En defensa de la cohabitación se dice que permite a los futuros marido y mujer conocerse mejor y evitar así las uniones desafortunadas. Sin embargo, estudios hechos en distintos países han revelado no solo que las parejas de hecho se rompen más que los matrimonios, sino que también aquellos que se casan después de haber cohabitado son más proclives a divorciarse que los que no lo hicieron (cfr. Aceprensa 22-09-1999, “La cohabitación juvenil, ¿un paso previo o un paso en falso?”).

Michael y Harriet McManus, autores de Living Together: Myts, Risks and Answers (Howard Books), citan estudios que revelan esta mayor tendencia divorcista de los que han cohabitado antes del matrimonio. Explican que lo típico de la cohabitación es que los convivientes estén más preocupados de obtener satisfacción de la otra persona. En cambio, en el matrimonio los esposos tienden a centrarse más en darse uno al otro. Una fuente de problemas en la cohabitación, escriben, es que los dos partes suelen empezar a convivir por motivos distintos. Mientras que muchas mujeres lo consideran un paso previo al matrimonio, los hombres lo hacen por conveniencia, y no como la primera fase de un compromiso estable.

Otros estudios demuestran también que la violencia doméstica es más frecuente proporcionalmente en uniones de hecho que en matrimonios. Es un aspecto comprobado en España, según datos del Observatorio contra la Violencia Doméstica y de Género, del Consejo General del Poder Judicial. Con datos correspondientes al tercer trimestre de 2007, resulta que en los casos de maltrato a mujeres llegados a los tribunales el 34,4% de las denuncias fueron contra el cónyuge; el 30,8%, contra el compañero; el 23,8%, contra el ex compañero, y el 10,9%, contra el ex cónyuge. Es decir, la mayoría de las denuncias (54,64%) corresponden a parejas de hecho, vivas o ya rotas, mientras que el 94% del total de las parejas están casadas, según el censo de 2001. Los porcentajes son semejantes a los registrados en periodos anteriores.

El ambiente social importa

Si existen estos riesgos, ¿por qué se extiende la cohabitación? Entre las principales causas los expertos suelen citar el miedo al compromiso, la aceptación de las relaciones sexuales fuera del matrimonio o la ausencia de un proyecto familiar. Para la socióloga italiana Tiziana Nazio (1), todo eso es importante pero no decisivo. A su juicio, el factor que mejor explica la extensión de la cohabitación en las sociedades occidentales es lo que ella llama el proceso de difusión o de “influencia social”.

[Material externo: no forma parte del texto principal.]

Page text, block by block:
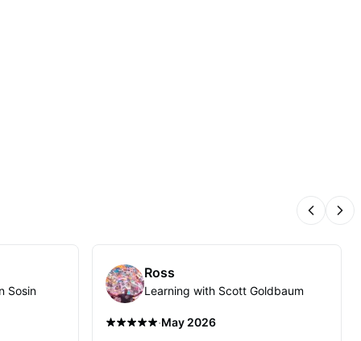
Sosin
Ross
Learning with Scott Goldbaum
·May 2026
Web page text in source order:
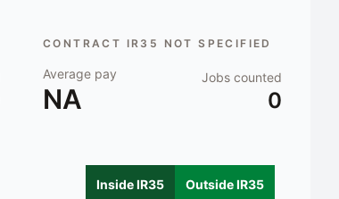
CONTRACT IR35 NOT SPECIFIED
Average pay
NA
Jobs counted
0
Inside IR35 Outside IR35
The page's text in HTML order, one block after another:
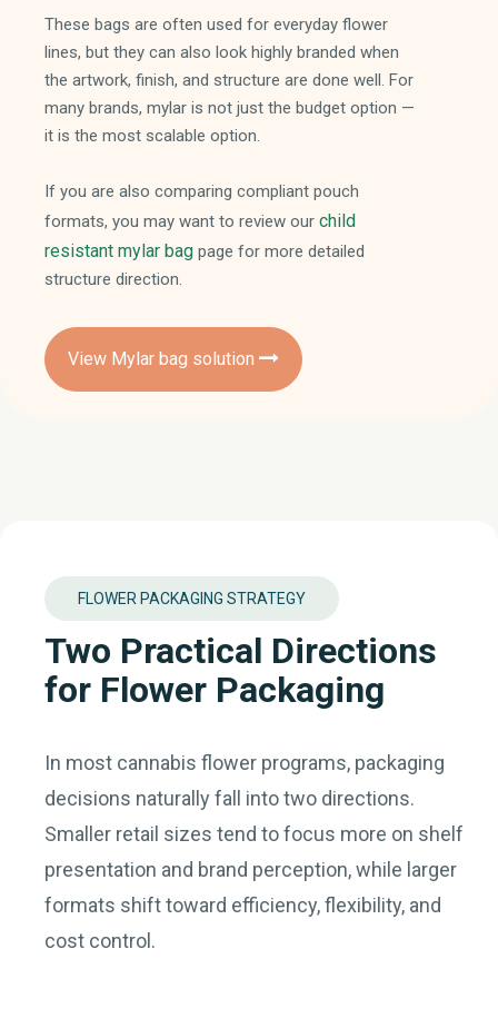
These bags are often used for everyday flower
lines, but they can also look highly branded when
the artwork, finish, and structure are done well. For
many brands, mylar is not just the budget option —
it is the most scalable option.
If you are also comparing compliant pouch
formats, you may want to review our child
resistant mylar bag page for more detailed
structure direction.
View Mylar bag solution
FLOWER PACKAGING STRATEGY
Two Practical Directions
for Flower Packaging
In most cannabis flower programs, packaging
decisions naturally fall into two directions.
Smaller retail sizes tend to focus more on shelf
presentation and brand perception, while larger
formats shift toward efficiency, flexibility, and
cost control.
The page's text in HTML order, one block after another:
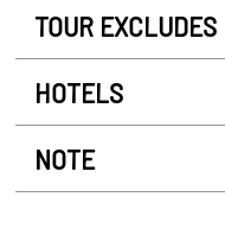
TOUR EXCLUDES
HOTELS
NOTE
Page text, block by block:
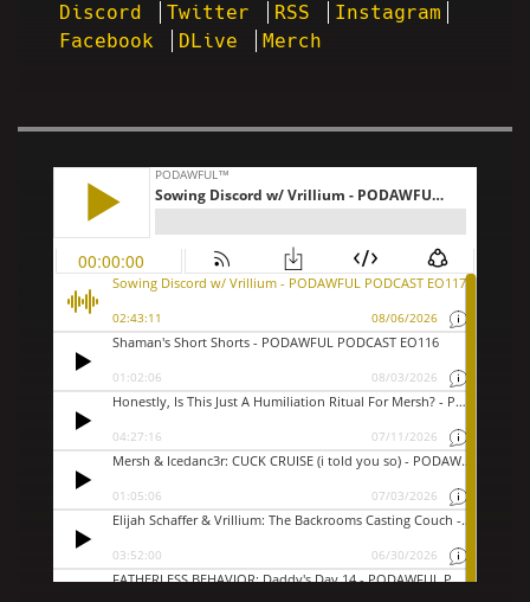
Discord Twitter RSS
Instagram
Facebook
DLive Merch
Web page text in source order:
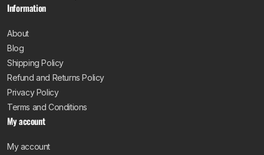
Information
About
Blog
Shipping Policy
Refund and Returns Policy
Privacy Policy
Terms and Conditions
My account
My account
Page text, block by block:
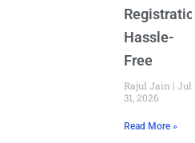
Registration
Hassle-
Free
Rajul Jain
July
31, 2026
Read More »
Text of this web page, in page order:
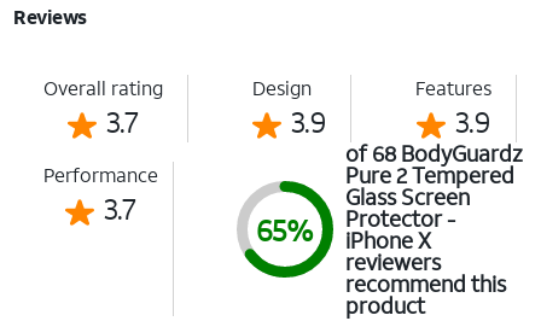
Reviews
Overall rating
3.7
Design
3.9
Features
3.9
Performance
3.7
65%
of 68 BodyGuardz
Pure 2 Tempered
Glass Screen
Protector -
iPhone X
reviewers
recommend this
product
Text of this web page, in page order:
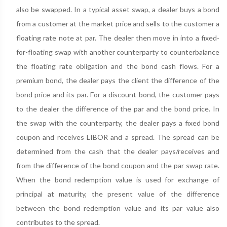
also be swapped. In a typical asset swap, a dealer buys a bond
from a customer at the market price and sells to the customer a
floating rate note at par. The dealer then move in into a fixed-
for-floating swap with another counterparty to counterbalance
the floating rate obligation and the bond cash flows. For a
premium bond, the dealer pays the client the difference of the
bond price and its par. For a discount bond, the customer pays
to the dealer the difference of the par and the bond price. In
the swap with the counterparty, the dealer pays a fixed bond
coupon and receives LIBOR and a spread. The spread can be
determined from the cash that the dealer pays/receives and
from the difference of the bond coupon and the par swap rate.
When the bond redemption value is used for exchange of
principal at maturity, the present value of the difference
between the bond redemption value and its par value also
contributes to the spread.
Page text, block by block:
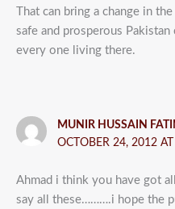
That can bring a change in
safe and prosperous
every one living there.
MUNIR HUSSAIN
OCTOBER 24, 2012
Ahmad i think you have got
say all these……….i hope the

Según Nazio, cuando los jóvenes de hoy deciden emprender una vida en común se enfrentan a una incertidumbre mayor que en épocas pasadas, donde sólo se reconocía el matrimonio como opción legítima. Para elegir hoy la forma de convivencia la mayoría de estos jóvenes calibran los beneficios y los costos de los estilos de vida de quienes les rodean. Cuanta más gente cohabita, más se extiende la creencia de que es algo normal.

En este proceso de “influencia social” no sólo cuentan los amigos o el entorno social en que uno se mueve; los medios de comunicación ejercen también una influencia decisiva, al presentar la cohabitación como un fenómeno extendido y normal.

Una visión parecida a la de Nazio es la que ofrecen los demógrafos Di Giulio y Rosina (2). Según estos autores, la difusión de la cohabitación entre los jóvenes en países con fuertes lazos familiares y débiles Estados de bienestar, depende también de la valoración que tienen los padres sobre el estilo de vida de sus hijos. La cohabitación sólo crece cuando los padres admiten de modo claro esta forma de convivencia.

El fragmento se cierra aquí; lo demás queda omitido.